INSTRUCTIONS FOR THE TASK: The answer must consist of every line in the records that contains the word "will".

RECORD EXTRACTS:

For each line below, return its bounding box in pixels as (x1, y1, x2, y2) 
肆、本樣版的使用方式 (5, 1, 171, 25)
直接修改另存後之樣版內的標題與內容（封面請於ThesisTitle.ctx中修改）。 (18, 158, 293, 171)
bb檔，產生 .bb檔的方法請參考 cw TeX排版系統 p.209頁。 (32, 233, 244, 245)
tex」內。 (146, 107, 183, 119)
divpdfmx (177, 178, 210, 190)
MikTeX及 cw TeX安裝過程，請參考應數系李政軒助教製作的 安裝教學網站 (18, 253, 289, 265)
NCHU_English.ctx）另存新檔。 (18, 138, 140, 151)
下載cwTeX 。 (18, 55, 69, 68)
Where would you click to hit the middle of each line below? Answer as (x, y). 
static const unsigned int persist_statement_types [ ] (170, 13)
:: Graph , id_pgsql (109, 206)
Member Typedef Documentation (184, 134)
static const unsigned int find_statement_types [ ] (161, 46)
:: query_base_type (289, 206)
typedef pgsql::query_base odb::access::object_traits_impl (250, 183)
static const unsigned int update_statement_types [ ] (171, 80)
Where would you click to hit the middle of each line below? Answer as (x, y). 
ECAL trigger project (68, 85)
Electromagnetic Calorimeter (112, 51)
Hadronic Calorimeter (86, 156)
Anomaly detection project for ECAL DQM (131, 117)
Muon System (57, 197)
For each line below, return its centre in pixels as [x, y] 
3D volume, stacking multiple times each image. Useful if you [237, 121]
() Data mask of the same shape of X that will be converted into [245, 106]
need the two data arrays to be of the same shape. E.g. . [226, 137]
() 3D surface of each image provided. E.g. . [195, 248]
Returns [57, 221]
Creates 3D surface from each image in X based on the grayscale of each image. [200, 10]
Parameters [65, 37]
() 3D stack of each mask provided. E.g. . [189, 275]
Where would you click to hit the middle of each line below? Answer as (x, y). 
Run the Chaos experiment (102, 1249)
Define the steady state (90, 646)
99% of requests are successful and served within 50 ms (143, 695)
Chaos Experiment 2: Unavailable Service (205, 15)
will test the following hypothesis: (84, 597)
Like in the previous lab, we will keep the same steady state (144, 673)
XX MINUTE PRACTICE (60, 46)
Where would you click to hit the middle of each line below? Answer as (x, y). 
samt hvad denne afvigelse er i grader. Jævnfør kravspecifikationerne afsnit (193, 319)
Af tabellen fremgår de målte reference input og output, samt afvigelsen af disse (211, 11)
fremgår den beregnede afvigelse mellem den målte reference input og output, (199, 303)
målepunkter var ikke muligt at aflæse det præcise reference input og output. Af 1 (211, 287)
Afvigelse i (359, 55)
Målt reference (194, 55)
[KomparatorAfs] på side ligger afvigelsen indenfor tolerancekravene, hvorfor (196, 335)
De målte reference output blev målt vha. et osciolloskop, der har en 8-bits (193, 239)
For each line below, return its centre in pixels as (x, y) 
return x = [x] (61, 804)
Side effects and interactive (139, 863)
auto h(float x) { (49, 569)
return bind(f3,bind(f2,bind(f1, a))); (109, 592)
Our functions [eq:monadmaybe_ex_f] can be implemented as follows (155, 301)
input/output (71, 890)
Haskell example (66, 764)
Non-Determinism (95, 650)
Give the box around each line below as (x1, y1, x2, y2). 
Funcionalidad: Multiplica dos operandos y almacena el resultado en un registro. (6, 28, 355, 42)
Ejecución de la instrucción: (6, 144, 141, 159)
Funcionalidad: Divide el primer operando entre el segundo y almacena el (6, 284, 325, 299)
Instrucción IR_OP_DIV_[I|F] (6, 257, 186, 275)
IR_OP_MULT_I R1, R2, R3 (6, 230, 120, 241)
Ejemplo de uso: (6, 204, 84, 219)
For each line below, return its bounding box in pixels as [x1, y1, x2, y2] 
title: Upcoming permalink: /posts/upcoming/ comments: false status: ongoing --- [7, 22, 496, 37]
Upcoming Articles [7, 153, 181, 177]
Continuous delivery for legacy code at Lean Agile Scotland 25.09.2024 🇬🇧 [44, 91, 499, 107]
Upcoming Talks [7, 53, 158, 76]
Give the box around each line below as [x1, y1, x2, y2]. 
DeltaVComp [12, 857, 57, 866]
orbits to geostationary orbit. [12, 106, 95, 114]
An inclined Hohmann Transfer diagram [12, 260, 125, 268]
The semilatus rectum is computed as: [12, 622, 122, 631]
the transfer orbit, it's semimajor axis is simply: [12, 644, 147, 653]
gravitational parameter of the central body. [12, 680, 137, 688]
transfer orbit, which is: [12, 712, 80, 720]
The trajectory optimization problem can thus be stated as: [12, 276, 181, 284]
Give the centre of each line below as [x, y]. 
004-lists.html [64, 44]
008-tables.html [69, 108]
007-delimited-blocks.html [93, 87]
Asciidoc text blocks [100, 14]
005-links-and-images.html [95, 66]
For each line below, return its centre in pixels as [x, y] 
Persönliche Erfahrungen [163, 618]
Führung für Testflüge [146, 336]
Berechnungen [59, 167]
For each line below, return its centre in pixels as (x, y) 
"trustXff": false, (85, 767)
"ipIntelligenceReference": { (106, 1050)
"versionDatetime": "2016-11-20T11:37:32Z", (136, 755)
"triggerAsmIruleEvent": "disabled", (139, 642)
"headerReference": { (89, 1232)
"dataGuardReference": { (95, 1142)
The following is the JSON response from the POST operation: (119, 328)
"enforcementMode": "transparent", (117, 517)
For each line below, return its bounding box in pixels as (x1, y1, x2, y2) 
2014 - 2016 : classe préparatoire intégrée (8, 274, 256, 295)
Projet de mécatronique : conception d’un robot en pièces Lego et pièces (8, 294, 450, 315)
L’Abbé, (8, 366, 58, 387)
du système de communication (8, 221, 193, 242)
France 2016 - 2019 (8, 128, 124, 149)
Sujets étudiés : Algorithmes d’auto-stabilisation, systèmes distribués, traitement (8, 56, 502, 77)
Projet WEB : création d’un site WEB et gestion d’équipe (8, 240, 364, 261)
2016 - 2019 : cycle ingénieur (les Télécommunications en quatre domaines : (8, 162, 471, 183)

RESULT:
() Data mask of the same shape of X that will be converted into [245, 106]
will test the following hypothesis: (84, 597)
Like in the previous lab, we will keep the same steady state (144, 673)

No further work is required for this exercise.